### PROBLEM REQUIREMENTS
Select and copy out every line in the records containing "your".

[Excerpts from a dataset]
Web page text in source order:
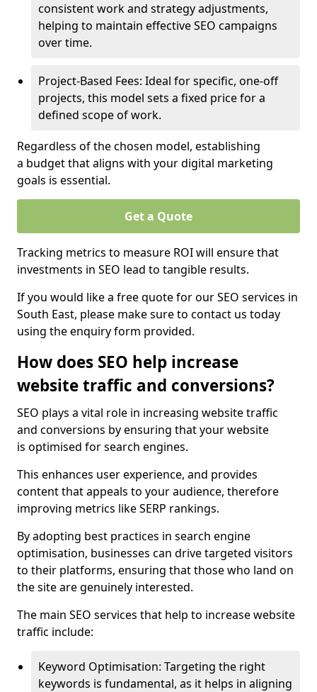
consistent work and strategy adjustments,
helping to maintain effective SEO campaigns
over time.
Project-Based Fees: Ideal for specific, one-off
projects, this model sets a fixed price for a
defined scope of work.
Regardless of the chosen model, establishing
a budget that aligns with your digital marketing
goals is essential.
Get a Quote
Tracking metrics to measure ROI will ensure that
investments in SEO lead to tangible results.
If you would like a free quote for our SEO services in
South East, please make sure to contact us today
using the enquiry form provided.
How does SEO help increase
website traffic and conversions?
SEO plays a vital role in increasing website traffic
and conversions by ensuring that your website
is optimised for search engines.
This enhances user experience, and provides
content that appeals to your audience, therefore
improving metrics like SERP rankings.
By adopting best practices in search engine
optimisation, businesses can drive targeted visitors
to their platforms, ensuring that those who land on
the site are genuinely interested.
The main SEO services that help to increase website
traffic include:
Keyword Optimisation: Targeting the right
keywords is fundamental, as it helps in aligning

### EXERCISE ANSWER
a budget that aligns with your digital marketing
and conversions by ensuring that your website
content that appeals to your audience, therefore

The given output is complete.